Task details » Copy the data that follows, character for character, minus the pictures.

Start of Supplied records

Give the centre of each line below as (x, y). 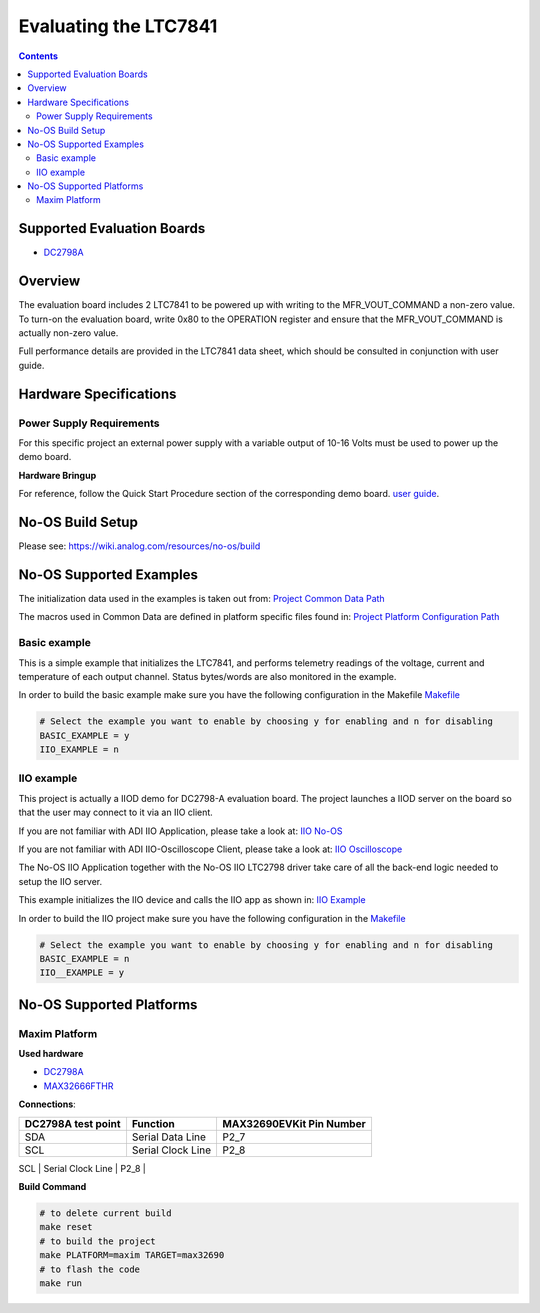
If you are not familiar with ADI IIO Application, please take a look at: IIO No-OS (180, 831)
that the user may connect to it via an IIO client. (116, 812)
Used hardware (51, 1054)
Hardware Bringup (57, 475)
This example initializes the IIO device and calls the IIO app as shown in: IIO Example (192, 900)
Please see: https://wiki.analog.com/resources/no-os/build (139, 546)
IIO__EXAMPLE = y (82, 973)
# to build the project (98, 1241)
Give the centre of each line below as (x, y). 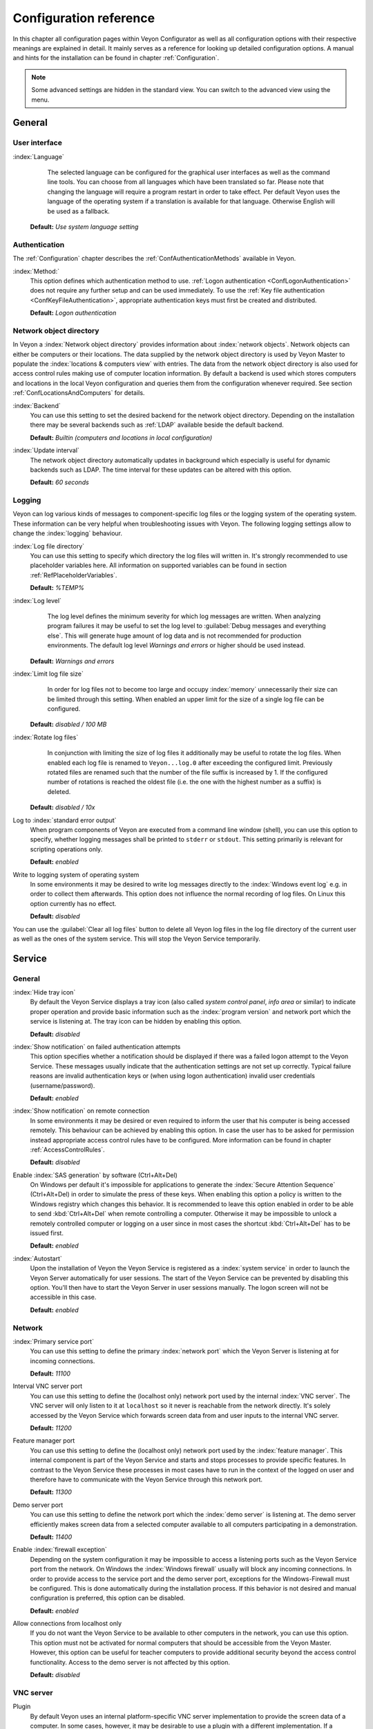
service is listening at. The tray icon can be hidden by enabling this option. (136, 1021)
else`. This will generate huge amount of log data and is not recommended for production (174, 636)
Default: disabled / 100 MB (68, 724)
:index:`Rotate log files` (46, 737)
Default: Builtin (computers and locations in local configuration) (121, 437)
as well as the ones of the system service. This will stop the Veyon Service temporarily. (136, 939)
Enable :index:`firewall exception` (60, 1550)
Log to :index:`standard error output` (65, 820)

End of Supplied records

Written reply »
Give the centre of each line below as (x, y). 
If you are not familiar with ADI IIO Application, please take a look at: IIO No-OS (180, 831)
that the user may connect to it via an IIO client. (116, 812)
Used hardware (51, 1054)
Hardware Bringup (57, 475)
This example initializes the IIO device and calls the IIO app as shown in: IIO Example (192, 900)
Please see: https://wiki.analog.com/resources/no-os/build (139, 546)
IIO__EXAMPLE = y (82, 973)
# to build the project (98, 1241)
Give the centre of each line below as (x, y). 
service is listening at. The tray icon can be hidden by enabling this option. (136, 1021)
else`. This will generate huge amount of log data and is not recommended for production (174, 636)
Default: disabled / 100 MB (68, 724)
:index:`Rotate log files` (46, 737)
Default: Builtin (computers and locations in local configuration) (121, 437)
as well as the ones of the system service. This will stop the Veyon Service temporarily. (136, 939)
Enable :index:`firewall exception` (60, 1550)
Log to :index:`standard error output` (65, 820)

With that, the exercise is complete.